Allan Norman – a registered social worker in England and a non-practising solicitor who is also a visiting lecturer on both social work and law programmes at several universities – was one of the first people to comment on the data protection issues within the Scottish Named Person Scheme. Three years later, and shortly after the Supreme Court ruled was that the Scheme was illegal on the very grounds he had identified, Norman wrote this excellent article explaining its significance, “The ‘Named Persons’ Scheme – When Protecting Wellbeing Is Totalitarian.” In it he made this observation:

“Some might question how a scheme can simultaneously have benign intentions and the potential for totalitarianism. But this judgment does indeed explain that the two are not mutually incompatible. The benign intentions segue into totalitarianism where there is insufficient regard for individual difference, and where state interference is arbitrary, and lacks procedural safeguards. Eileen Munro, writing about the Every Child Matters agenda in England, once observed:

‘In policy debates, there seems to be an assumption that there is some objective measure of what is in a child’s best interests and some objective standards of good parenting applicable in all social circumstances. The possibility of rational disagreement between a parent and a professional on what is in the child’s best interests at a particular point in their lives is not addressed.'”

Though written in 2007, Professor Munro’s abstract which summarises her paper explains the motivation behind the policy underpinning the latest guidance.

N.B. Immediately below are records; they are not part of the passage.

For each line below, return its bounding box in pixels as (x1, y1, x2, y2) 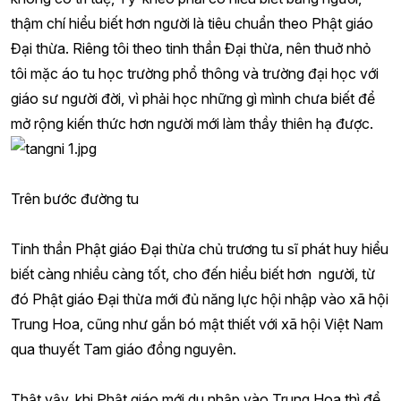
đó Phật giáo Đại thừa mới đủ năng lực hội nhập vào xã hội (11, 290, 388, 308)
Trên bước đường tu (11, 190, 139, 208)
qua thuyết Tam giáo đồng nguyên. (11, 340, 236, 358)
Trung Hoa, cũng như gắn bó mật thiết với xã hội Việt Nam (11, 315, 383, 333)
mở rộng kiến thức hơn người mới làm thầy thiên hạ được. (11, 115, 373, 132)
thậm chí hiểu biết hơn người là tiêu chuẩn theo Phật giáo (11, 14, 373, 32)
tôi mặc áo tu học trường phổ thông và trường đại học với (11, 64, 379, 82)
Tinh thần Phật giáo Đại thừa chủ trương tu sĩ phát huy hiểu (11, 240, 388, 258)
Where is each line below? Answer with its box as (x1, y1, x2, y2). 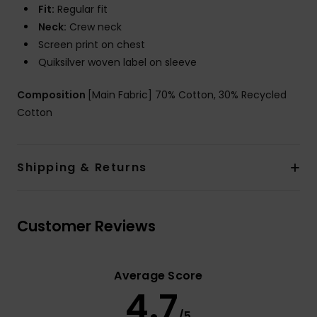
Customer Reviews (17, 216, 156, 237)
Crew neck (67, 20, 122, 35)
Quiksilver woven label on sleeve (38, 55, 197, 70)
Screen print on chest (38, 38, 145, 52)
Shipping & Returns (17, 159, 147, 176)
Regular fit (54, 2, 108, 17)
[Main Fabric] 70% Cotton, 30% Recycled (88, 88, 287, 103)
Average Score (114, 267, 203, 284)
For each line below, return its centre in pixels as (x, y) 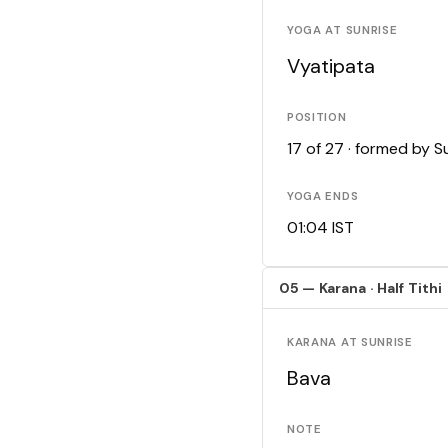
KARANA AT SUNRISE (350, 343)
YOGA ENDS (323, 197)
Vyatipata (331, 66)
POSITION (317, 118)
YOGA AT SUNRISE (342, 31)
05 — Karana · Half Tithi (361, 288)
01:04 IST (320, 228)
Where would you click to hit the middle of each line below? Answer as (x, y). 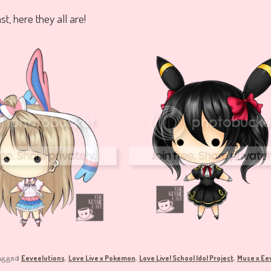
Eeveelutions (43, 258)
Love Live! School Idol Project (186, 258)
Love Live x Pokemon (102, 258)
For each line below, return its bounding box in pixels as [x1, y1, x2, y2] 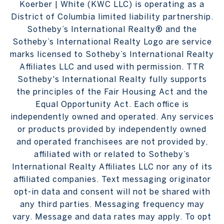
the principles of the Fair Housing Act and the [16, 87, 208, 96]
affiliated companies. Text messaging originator [13, 174, 211, 184]
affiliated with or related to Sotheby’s [34, 149, 190, 159]
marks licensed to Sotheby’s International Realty [10, 49, 214, 59]
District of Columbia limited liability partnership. [10, 12, 213, 21]
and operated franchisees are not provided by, [16, 137, 208, 146]
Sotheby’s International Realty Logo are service [12, 37, 212, 46]
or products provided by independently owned [17, 124, 206, 134]
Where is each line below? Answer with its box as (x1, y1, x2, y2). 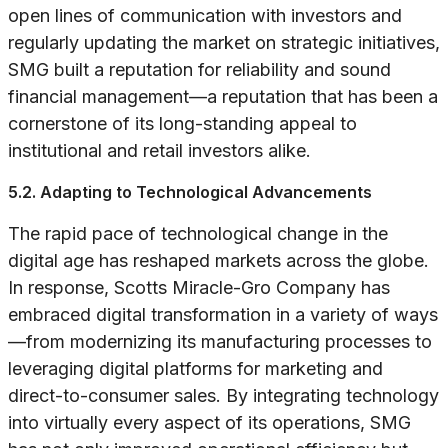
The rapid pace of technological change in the (8, 223, 388, 245)
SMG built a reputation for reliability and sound (8, 59, 391, 81)
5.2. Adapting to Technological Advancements (8, 182, 372, 203)
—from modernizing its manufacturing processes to (8, 331, 432, 353)
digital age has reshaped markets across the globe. (8, 250, 429, 272)
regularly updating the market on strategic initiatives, (8, 32, 440, 54)
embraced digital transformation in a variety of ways (8, 304, 438, 326)
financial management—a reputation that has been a (8, 86, 438, 108)
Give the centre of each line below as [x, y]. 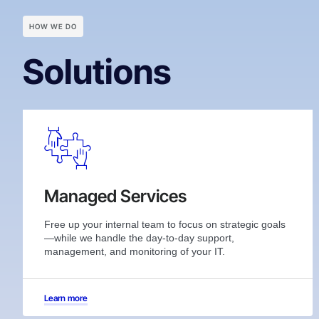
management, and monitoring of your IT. [135, 251]
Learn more [66, 298]
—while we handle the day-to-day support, [139, 237]
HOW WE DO [53, 26]
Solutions [97, 71]
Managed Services [115, 196]
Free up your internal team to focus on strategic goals [165, 224]
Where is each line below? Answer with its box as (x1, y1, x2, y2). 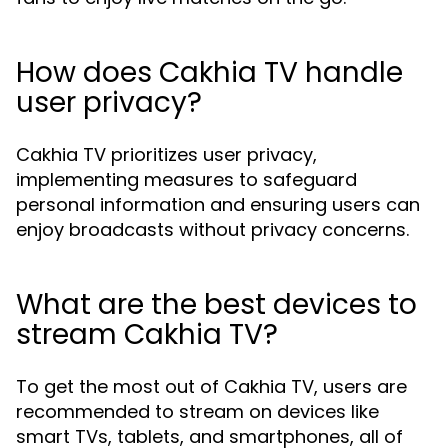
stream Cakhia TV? (16, 315, 278, 354)
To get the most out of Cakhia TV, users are (16, 374, 407, 399)
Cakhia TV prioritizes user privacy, (16, 142, 317, 167)
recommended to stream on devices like (16, 399, 379, 424)
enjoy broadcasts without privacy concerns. (16, 217, 409, 242)
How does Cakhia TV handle (16, 53, 403, 92)
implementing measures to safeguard (16, 167, 357, 192)
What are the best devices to (16, 285, 417, 324)
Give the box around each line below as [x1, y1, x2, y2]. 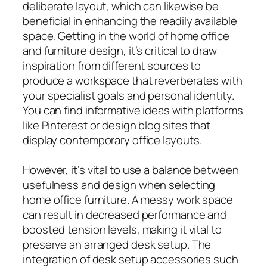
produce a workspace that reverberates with [23, 72, 243, 88]
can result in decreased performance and [23, 206, 227, 222]
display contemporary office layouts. [23, 132, 202, 148]
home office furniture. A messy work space [23, 191, 233, 207]
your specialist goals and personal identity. [23, 87, 234, 103]
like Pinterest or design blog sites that [23, 117, 210, 133]
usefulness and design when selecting [23, 176, 216, 193]
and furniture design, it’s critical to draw [23, 42, 217, 58]

“Emerging child welfare policies promoting preventive and early intervention services present a challenge to professional ethics, raising questions about how to balance respect for service users with concern for social justice. This article explains how the UK policy involves shifting the balance of power away from families towards State and professional decision-making. The policy is predicated on sharing information between professionals to inform risk and need assessment and so poses a problem for the ethic of confidentiality in a helping relationship. This article examines the arguments for information sharing and questions whether the predicted benefits for children outweigh the cost of eroding family privacy and changing the nature of professional relationships with service users.”

Do read the conclusion of her article at least, that being the section from which Norman quoted. There are many other concerns about this revised guidance, but it appears that the Government is walking on ice which has already been cracked if they are seeking to justify non-consensual data sharing between agencies simply because a child is being home educated.


Families First in Education – Wales continues to work with the charity which provided our initial submission and we are able to confirm that they have a team of barristers and solicitors which is examining the detail what has been set out by the government. Further, they intend to provide a written summary of their views about the measures so that we can make it available to Senedd members prior to the Minister for Education’s statement on the guidance, which is timetabled for the Plenary session on Tuesday 6 June.